The seminal package if you want both software versioning and project planning

Dylan Eikelenboom | TrustRadius Reviewer
Score 9 out of 10
Vetted Review
Verified User

Overall Satisfaction with GitLab

GitLab is the premier software versioning system. However, it has grown in the last couple of years to be much more than that. Everything related to tracking issues to closure, planning, troubleshooting, Kanban boards, roadmaps has recieved multiple great iterations to the point where we use it for much more than just storing the source code we make.
  • It uses the well-known Git language to communicate with, which is very popular
  • The interface is slick and easy to get used to
  • They are very transparant in their security issues
  • Updating the software from the command line is the easiest I have come across
  • Despite having a good UI, they regularly tweak it, meaning you might have trouble finding a particular feature after an update
  • The higher tier plans are abit too pricey in my opinion
  • It has a learning curve due to the amount of features included
  • It helped us integrate more processes in their platform, reducing the amount of additional SaaS-services we previously had
  • The GitLab environment helps reduce the risk of an adverse effect on our source code (i.e. our IP) due to it's redundancy and security-centric mindset
  • The automated security testing helps us automatically reach compliance with security standards, and reduce vulnerabilities
As mentioned before, GitHub and GitLab are at its core very similar. Both have a primary function as a software versioning system and allow multiple developers to work simultaneously on a project. GitLab, in my opinion, excells above the others due to its branching out into other parts of project development.
GitLab's integrated security suite helped us identify vulnerabilities we weren't aware of. It's real strength is integrating it into your merge process, making sure that the security analysis always runs on any new code.
We generally use multiple continuous integration (CI) pipelines for each project we have. We have pipelines running and reporting on our unit tests, on our code coverage, building our (Docker) containers or even automatically deploying the new software. It all helps immensely maintaining and proving compliance with our coding/security standards, while for the developers it mainly improves their efficiency.

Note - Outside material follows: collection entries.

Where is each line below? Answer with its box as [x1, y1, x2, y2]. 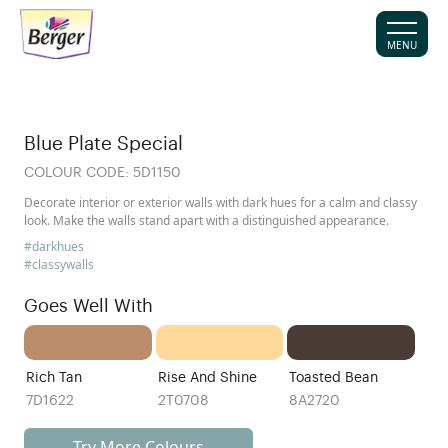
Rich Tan [26, 370, 82, 385]
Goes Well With [24, 297, 153, 315]
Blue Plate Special [24, 135, 183, 153]
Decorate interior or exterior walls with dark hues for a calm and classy [24, 194, 417, 211]
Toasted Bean [289, 370, 379, 385]
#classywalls [24, 256, 94, 273]
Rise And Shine [157, 370, 257, 385]
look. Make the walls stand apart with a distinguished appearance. [24, 212, 389, 229]
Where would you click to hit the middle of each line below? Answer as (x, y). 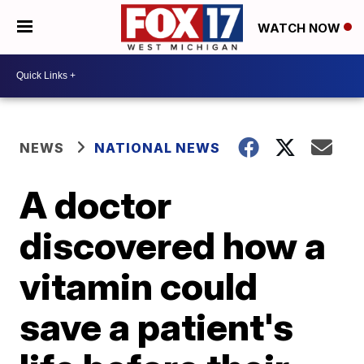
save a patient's (157, 326)
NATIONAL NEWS (158, 147)
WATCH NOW (301, 28)
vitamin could (139, 286)
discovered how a (173, 245)
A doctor (96, 204)
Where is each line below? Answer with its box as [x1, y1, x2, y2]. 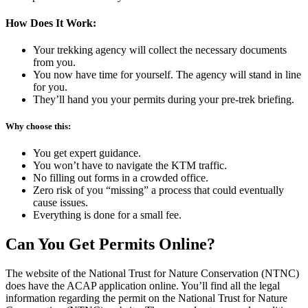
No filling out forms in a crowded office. [33, 172, 208, 184]
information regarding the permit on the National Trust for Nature [5, 292, 287, 305]
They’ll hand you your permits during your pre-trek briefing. [33, 93, 294, 106]
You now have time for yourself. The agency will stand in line [33, 69, 301, 81]
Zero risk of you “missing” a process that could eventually [33, 184, 284, 197]
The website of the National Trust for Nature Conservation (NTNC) [5, 267, 299, 280]
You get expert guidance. [33, 147, 141, 159]
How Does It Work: [5, 16, 96, 29]
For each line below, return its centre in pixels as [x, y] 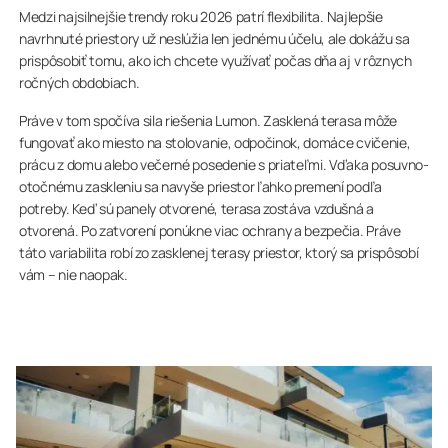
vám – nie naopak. [73, 274]
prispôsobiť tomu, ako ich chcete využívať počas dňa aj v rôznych [215, 60]
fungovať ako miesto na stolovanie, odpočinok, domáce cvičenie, [215, 142]
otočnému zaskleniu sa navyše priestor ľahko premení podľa [200, 186]
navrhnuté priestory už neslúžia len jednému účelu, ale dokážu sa [214, 38]
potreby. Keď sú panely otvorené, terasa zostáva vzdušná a [196, 208]
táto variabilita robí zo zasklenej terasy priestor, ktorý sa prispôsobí [219, 252]
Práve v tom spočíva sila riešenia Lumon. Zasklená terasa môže [208, 120]
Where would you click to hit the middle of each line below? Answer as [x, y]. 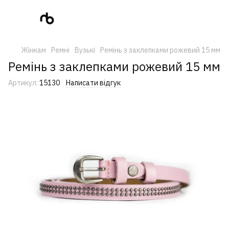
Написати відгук [93, 83]
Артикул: [23, 83]
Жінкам [34, 50]
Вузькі [85, 50]
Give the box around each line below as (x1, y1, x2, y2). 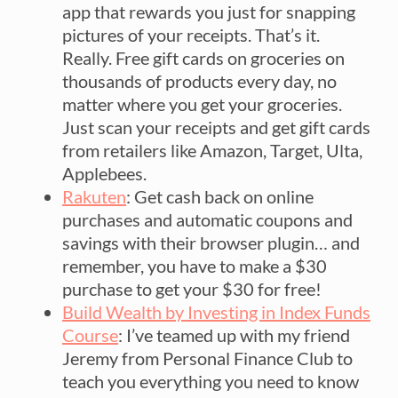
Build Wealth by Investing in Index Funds (62, 300, 370, 322)
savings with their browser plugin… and (62, 231, 360, 253)
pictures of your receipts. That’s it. (62, 23, 320, 45)
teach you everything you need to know (62, 370, 359, 392)
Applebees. (62, 162, 150, 184)
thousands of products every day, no (62, 69, 337, 92)
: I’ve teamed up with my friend (118, 323, 350, 346)
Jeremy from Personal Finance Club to (62, 346, 353, 369)

Do you think GitLab delivers good value for the price?

Yes

Are you happy with GitLab's feature set?

Yes

Did GitLab live up to sales and marketing promises?

Yes

Did implementation of GitLab go as expected?

Yes

Would you buy GitLab again?

Yes

GitLab is great for in-house software versioning. It has the ability to make private or public reposities, and has pretty much all the features you also see with GitHub. The main draw is the inclusion of all the extra features. There are multiple plans that include a subset of the feature list, which much be paid on a monthly basis depending on the amount of users you have. These features include everything from project planning, roadmaps, Kanban boards, to integrated security testing of your code on commit.